(Dataset items)
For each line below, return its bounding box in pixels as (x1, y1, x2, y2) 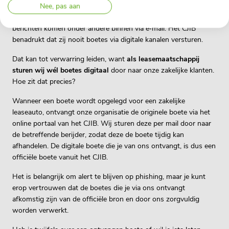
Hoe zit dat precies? (12, 77, 75, 86)
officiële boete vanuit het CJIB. (12, 152, 108, 162)
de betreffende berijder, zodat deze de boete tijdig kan (12, 130, 184, 140)
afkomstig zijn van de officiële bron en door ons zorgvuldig (12, 194, 199, 204)
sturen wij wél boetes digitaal (12, 65, 109, 75)
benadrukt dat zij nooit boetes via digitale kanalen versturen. (12, 35, 203, 44)
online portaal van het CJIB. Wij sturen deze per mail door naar (12, 119, 211, 128)
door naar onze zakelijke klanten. (109, 65, 214, 75)
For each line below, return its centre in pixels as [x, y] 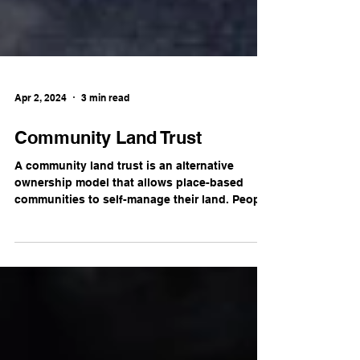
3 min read [105, 162]
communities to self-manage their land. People [142, 264]
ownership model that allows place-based [129, 247]
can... [29, 280]
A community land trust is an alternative [124, 230]
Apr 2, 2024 [41, 162]
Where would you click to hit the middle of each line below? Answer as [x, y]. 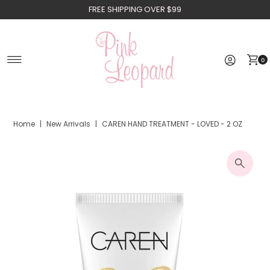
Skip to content [52, 14]
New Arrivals [69, 124]
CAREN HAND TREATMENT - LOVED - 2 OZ [172, 124]
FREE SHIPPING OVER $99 [135, 9]
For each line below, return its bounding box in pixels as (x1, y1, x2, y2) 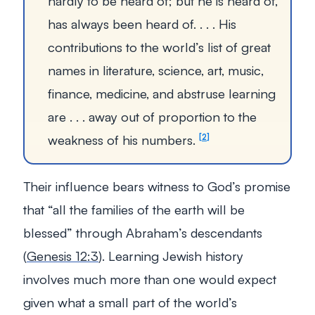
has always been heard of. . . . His (48, 15, 236, 32)
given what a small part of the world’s (23, 294, 237, 311)
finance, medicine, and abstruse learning (48, 85, 276, 102)
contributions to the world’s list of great (48, 39, 271, 56)
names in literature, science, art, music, (48, 62, 264, 79)
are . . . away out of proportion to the (48, 108, 257, 125)
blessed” (23, 224, 76, 241)
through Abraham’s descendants (76, 224, 262, 241)
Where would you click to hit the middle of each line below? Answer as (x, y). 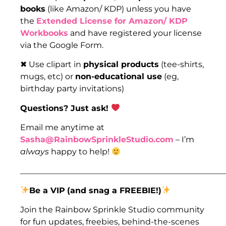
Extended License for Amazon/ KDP (112, 21)
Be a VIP (47, 190)
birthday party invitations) (72, 89)
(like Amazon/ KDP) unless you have (118, 9)
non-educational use (119, 77)
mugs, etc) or (48, 77)
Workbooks (44, 33)
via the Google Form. (62, 45)
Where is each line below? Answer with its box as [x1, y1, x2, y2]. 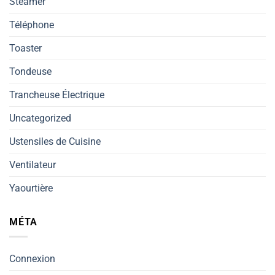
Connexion [9, 253, 55, 265]
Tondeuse [9, 65, 52, 77]
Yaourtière [9, 182, 53, 194]
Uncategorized [9, 112, 71, 124]
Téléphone [9, 18, 54, 31]
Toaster [9, 42, 42, 54]
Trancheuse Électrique [9, 88, 104, 101]
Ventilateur [9, 158, 56, 171]
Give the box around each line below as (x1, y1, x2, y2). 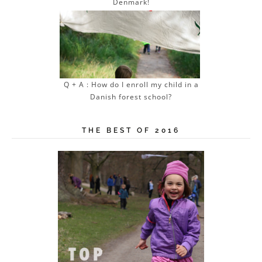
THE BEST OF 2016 (82, 126, 180, 135)
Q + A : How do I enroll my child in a (63, 80, 199, 90)
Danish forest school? (90, 92, 172, 102)
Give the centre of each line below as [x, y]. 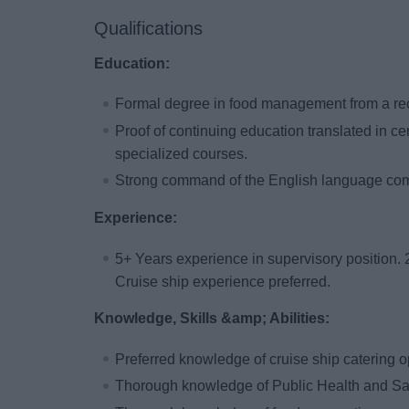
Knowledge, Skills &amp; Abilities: [214, 319]
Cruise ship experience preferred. [225, 281]
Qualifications [149, 28]
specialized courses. [182, 153]
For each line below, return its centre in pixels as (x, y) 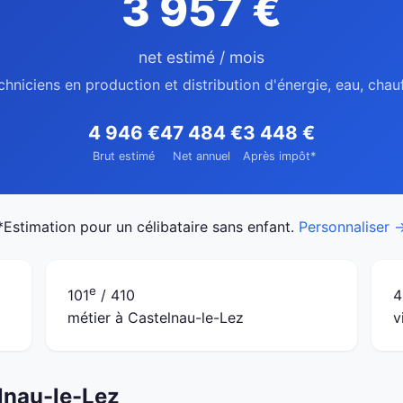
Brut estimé (124, 156)
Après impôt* (279, 156)
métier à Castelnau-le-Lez (156, 318)
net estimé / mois (201, 57)
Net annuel (201, 156)

Work to complete:
Reproduce exactly the lines above that run from the one with "through Abraham’s descendants" to the one with "Give the centre", both included, leaving pictures out.

Written solution:
through Abraham’s descendants (76, 224, 262, 241)
Where would you click to hit the middle of each line below? Answer as (x, y). 
Extended License for Amazon/ KDP (112, 21)
Be a VIP (47, 190)
birthday party invitations) (72, 89)
(like Amazon/ KDP) unless you have (118, 9)
non-educational use (119, 77)
mugs, etc) or (48, 77)
Workbooks (44, 33)
via the Google Form. (62, 45)
Where is each line below? Answer with its box as [x1, y1, x2, y2]. 
Connexion [9, 253, 55, 265]
Tondeuse [9, 65, 52, 77]
Yaourtière [9, 182, 53, 194]
Uncategorized [9, 112, 71, 124]
Téléphone [9, 18, 54, 31]
Toaster [9, 42, 42, 54]
Trancheuse Électrique [9, 88, 104, 101]
Ventilateur [9, 158, 56, 171]
Give the box around each line below as (x1, y1, x2, y2). 
THE BEST OF 2016 (82, 126, 180, 135)
Q + A : How do I enroll my child in a (63, 80, 199, 90)
Danish forest school? (90, 92, 172, 102)
Give the centre of each line below as [x, y]. 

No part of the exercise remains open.